Except for the images, repeat the entries below word for word.

# # # # # # #

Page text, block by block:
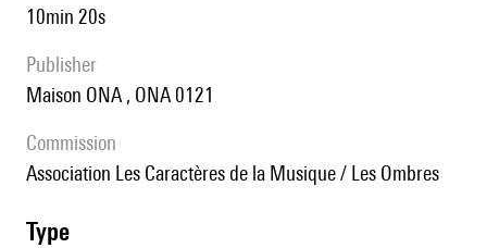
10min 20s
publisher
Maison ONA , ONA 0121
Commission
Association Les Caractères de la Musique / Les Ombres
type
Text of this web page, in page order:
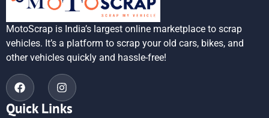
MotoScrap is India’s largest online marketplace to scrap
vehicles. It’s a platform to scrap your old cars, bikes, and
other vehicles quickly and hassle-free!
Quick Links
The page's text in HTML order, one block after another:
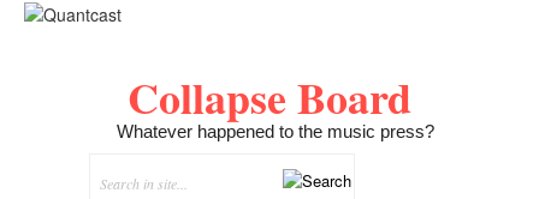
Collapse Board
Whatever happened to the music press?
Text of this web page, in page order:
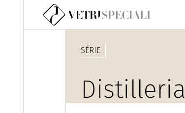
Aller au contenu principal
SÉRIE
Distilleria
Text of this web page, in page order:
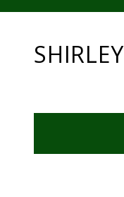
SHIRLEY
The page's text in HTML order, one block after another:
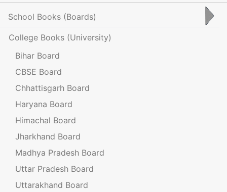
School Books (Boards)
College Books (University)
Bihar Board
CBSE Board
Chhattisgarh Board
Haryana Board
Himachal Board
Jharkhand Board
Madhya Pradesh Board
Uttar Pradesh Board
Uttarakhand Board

# # # # # # #

▶ **REPLY TO THE TASK**
Page text, block by block:
10min 20s
publisher
Maison ONA , ONA 0121
Commission
Association Les Caractères de la Musique / Les Ombres
type
Text of this web page, in page order:
MotoScrap is India’s largest online marketplace to scrap
vehicles. It’s a platform to scrap your old cars, bikes, and
other vehicles quickly and hassle-free!
Quick Links
The page's text in HTML order, one block after another:
Collapse Board
Whatever happened to the music press?
Text of this web page, in page order:
Aller au contenu principal
SÉRIE
Distilleria
Text of this web page, in page order:
SHIRLEY
The page's text in HTML order, one block after another:
School Books (Boards)
College Books (University)
Bihar Board
CBSE Board
Chhattisgarh Board
Haryana Board
Himachal Board
Jharkhand Board
Madhya Pradesh Board
Uttar Pradesh Board
Uttarakhand Board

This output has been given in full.